◆ Data extract:
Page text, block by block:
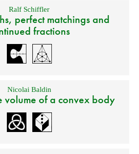
Ralf Schiffler
perfect matchings and
fractions
Nicolai Baldin
volume of a convex body
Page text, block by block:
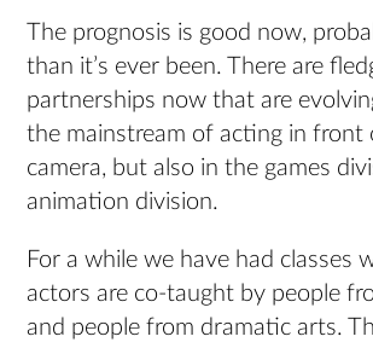
The prognosis is good now,
than it’s ever been. There are
partnerships now that are
the mainstream of acting in front
camera, but also in the games
animation division.
For a while we have had classes
actors are co-taught by people
and people from dramatic arts.
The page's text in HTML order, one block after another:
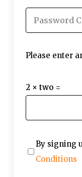
Please enter
2 × two =
By signing
Conditions
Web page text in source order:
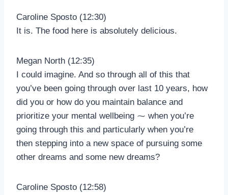
Caroline Sposto (12:30)
It is. The food here is absolutely delicious.
Megan North (12:35)
I could imagine. And so through all of this that
you’ve been going through over last 10 years, how
did you or how do you maintain balance and
prioritize your mental wellbeing ⁓ when you’re
going through this and particularly when you’re
then stepping into a new space of pursuing some
other dreams and some new dreams?
Caroline Sposto (12:58)
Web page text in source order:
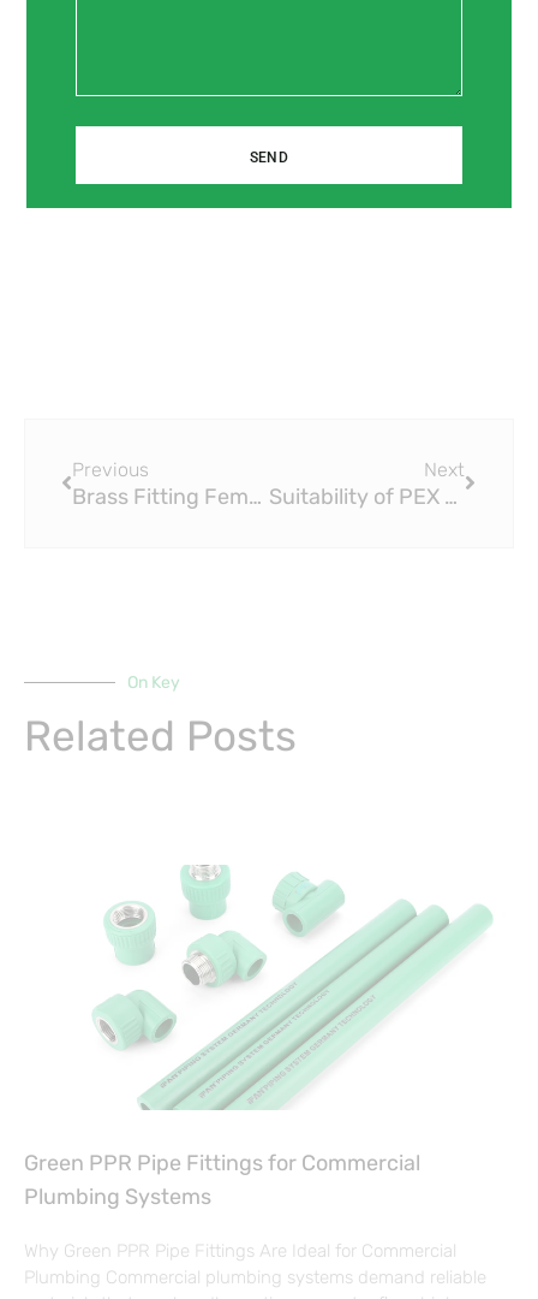
Previous
Brass Fitting Female Male Elbow: The Flexible Connector in Plumbing Excellence
Next
Suitability of PEX Compression Fittings for Hot and Cold Water Pipes
On Key
Related Posts
Green PPR Pipe Fittings for Commercial
Plumbing Systems
Why Green PPR Pipe Fittings Are Ideal for Commercial
Plumbing Commercial plumbing systems demand reliable
SEND
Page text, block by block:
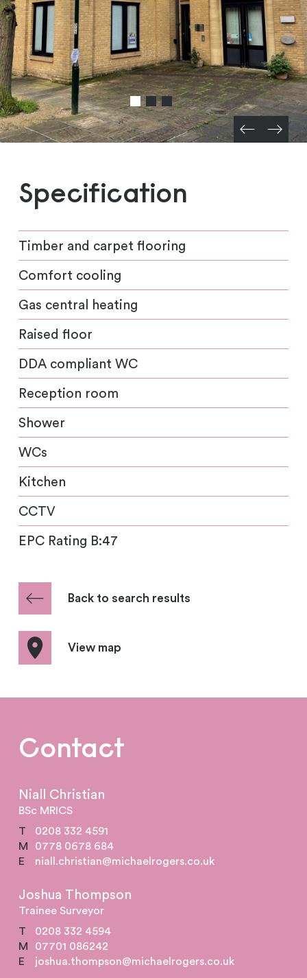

◆ Work to complete:
The records above must be echoed exactly, minus their pictures.

◆ Exercise answer:
Page text, block by block:
Ralf Schiffler
perfect matchings and
fractions
Nicolai Baldin
volume of a convex body
Page text, block by block:
The prognosis is good now,
than it’s ever been. There are
partnerships now that are
the mainstream of acting in front
camera, but also in the games
animation division.
For a while we have had classes
actors are co-taught by people
and people from dramatic arts.
The page's text in HTML order, one block after another:
Please enter
2 × two =
By signing
Conditions
Web page text in source order:
Caroline Sposto (12:30)
It is. The food here is absolutely delicious.
Megan North (12:35)
I could imagine. And so through all of this that
you’ve been going through over last 10 years, how
did you or how do you maintain balance and
prioritize your mental wellbeing ⁓ when you’re
going through this and particularly when you’re
then stepping into a new space of pursuing some
other dreams and some new dreams?
Caroline Sposto (12:58)
Web page text in source order:
Previous
Brass Fitting Female Male Elbow: The Flexible Connector in Plumbing Excellence
Next
Suitability of PEX Compression Fittings for Hot and Cold Water Pipes
On Key
Related Posts
Green PPR Pipe Fittings for Commercial
Plumbing Systems
Why Green PPR Pipe Fittings Are Ideal for Commercial
Plumbing Commercial plumbing systems demand reliable
SEND
Page text, block by block:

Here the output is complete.